● **Data in this exercise**:
+++++

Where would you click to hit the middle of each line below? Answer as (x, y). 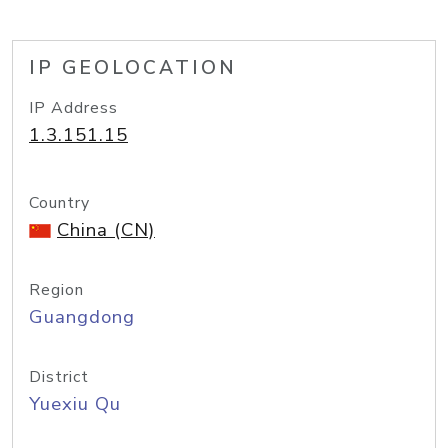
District (59, 377)
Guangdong (82, 317)
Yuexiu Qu (75, 404)
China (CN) (106, 230)
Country (59, 203)
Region (56, 290)
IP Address (73, 108)
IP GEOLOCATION (133, 68)
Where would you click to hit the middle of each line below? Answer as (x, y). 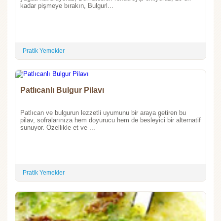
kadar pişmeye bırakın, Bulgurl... (67, 5)
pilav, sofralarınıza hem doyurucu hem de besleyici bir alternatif (110, 120)
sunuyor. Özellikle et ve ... (58, 127)
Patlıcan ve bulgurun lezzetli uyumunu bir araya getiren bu (103, 112)
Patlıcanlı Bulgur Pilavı (62, 90)
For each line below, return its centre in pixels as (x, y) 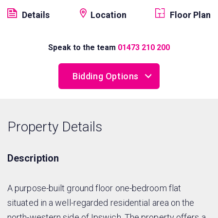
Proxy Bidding (87, 156)
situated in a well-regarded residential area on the (101, 202)
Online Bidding (88, 104)
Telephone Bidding (96, 130)
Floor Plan (190, 15)
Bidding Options (106, 76)
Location (109, 15)
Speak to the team (82, 47)
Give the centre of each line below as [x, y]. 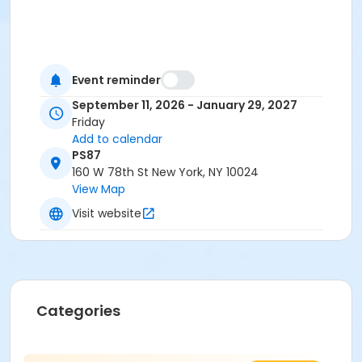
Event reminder [116, 80]
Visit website [107, 213]
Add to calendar [117, 139]
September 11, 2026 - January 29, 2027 [185, 105]
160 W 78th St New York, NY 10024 [165, 173]
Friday [88, 122]
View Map [99, 189]
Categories [78, 311]
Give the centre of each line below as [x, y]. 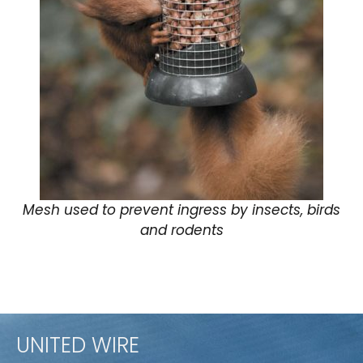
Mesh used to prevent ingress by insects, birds [181, 209]
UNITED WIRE [78, 345]
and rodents [181, 230]
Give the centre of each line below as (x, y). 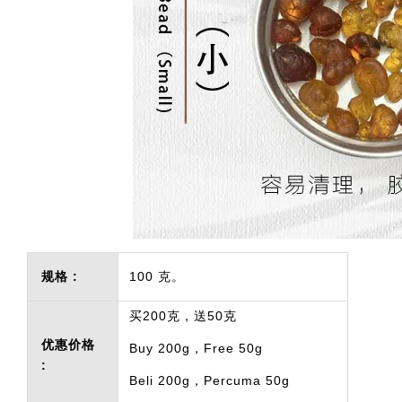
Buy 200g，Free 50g (196, 348)
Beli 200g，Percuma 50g (210, 380)
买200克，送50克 (183, 316)
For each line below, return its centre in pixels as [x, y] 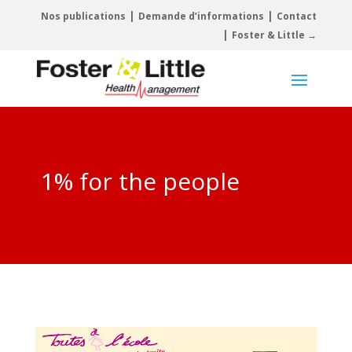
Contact [297, 16]
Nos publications [84, 16]
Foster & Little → [275, 35]
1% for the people [140, 181]
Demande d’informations [202, 16]
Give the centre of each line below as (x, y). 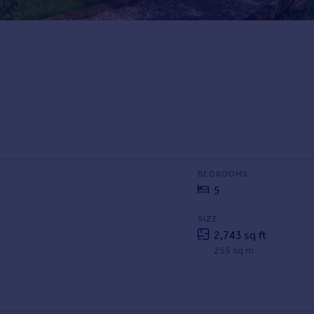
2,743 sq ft (240, 235)
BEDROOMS (223, 174)
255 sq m (234, 251)
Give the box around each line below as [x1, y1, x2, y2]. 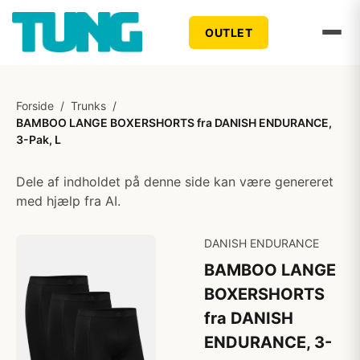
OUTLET [205, 25, 253, 39]
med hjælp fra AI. [16, 193, 121, 209]
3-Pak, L [16, 133, 61, 146]
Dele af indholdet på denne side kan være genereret [16, 174, 333, 190]
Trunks [71, 99, 106, 112]
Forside [16, 99, 54, 112]
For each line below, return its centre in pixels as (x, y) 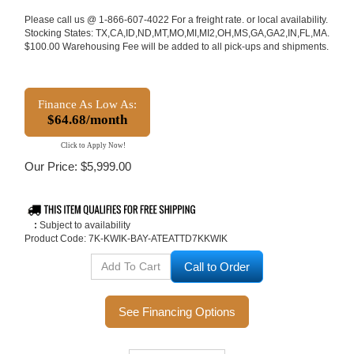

+++++

● **Exercise goal**: Repeat the records above exactly, omitting every picture.

● **Task response**:
Where would you click to hit the middle of each line below? Answer as (x, y). 
District (59, 377)
Guangdong (82, 317)
Yuexiu Qu (75, 404)
China (CN) (106, 230)
Country (59, 203)
Region (56, 290)
IP Address (73, 108)
IP GEOLOCATION (133, 68)
Where would you click to hit the middle of each line below? Answer as (x, y). 
kadar pişmeye bırakın, Bulgurl... (67, 5)
pilav, sofralarınıza hem doyurucu hem de besleyici bir alternatif (110, 120)
sunuyor. Özellikle et ve ... (58, 127)
Patlıcan ve bulgurun lezzetli uyumunu bir araya getiren bu (103, 112)
Patlıcanlı Bulgur Pilavı (62, 90)
For each line below, return its centre in pixels as (x, y) 
Proxy Bidding (87, 156)
situated in a well-regarded residential area on the (101, 202)
Online Bidding (88, 104)
Telephone Bidding (96, 130)
Floor Plan (190, 15)
Bidding Options (106, 76)
Location (109, 15)
Speak to the team (82, 47)
Give the centre of each line below as [x, y]. 
Event reminder [116, 80]
Visit website [107, 213]
Add to calendar [117, 139]
September 11, 2026 - January 29, 2027 [185, 105]
160 W 78th St New York, NY 10024 [165, 173]
Friday [88, 122]
View Map [99, 189]
Categories [78, 311]
Give the centre of each line below as [x, y]. 
Mesh used to prevent ingress by insects, birds [181, 209]
UNITED WIRE [78, 345]
and rodents [181, 230]
Give the centre of each line below as (x, y). 
Buy 200g，Free 50g (196, 348)
Beli 200g，Percuma 50g (210, 380)
买200克，送50克 (183, 316)
For each line below, return its centre in pixels as [x, y] 
Contact [297, 16]
Nos publications [84, 16]
Foster & Little → [275, 35]
1% for the people [140, 181]
Demande d’informations [202, 16]
Give the centre of each line below as (x, y). 
2,743 sq ft (240, 235)
BEDROOMS (223, 174)
255 sq m (234, 251)
Give the box around each line below as [x1, y1, x2, y2]. 
OUTLET [205, 25, 253, 39]
med hjælp fra AI. [16, 193, 121, 209]
3-Pak, L [16, 133, 61, 146]
Dele af indholdet på denne side kan være genereret [16, 174, 333, 190]
Trunks [71, 99, 106, 112]
Forside [16, 99, 54, 112]
For each line below, return its centre in pixels as (x, y) 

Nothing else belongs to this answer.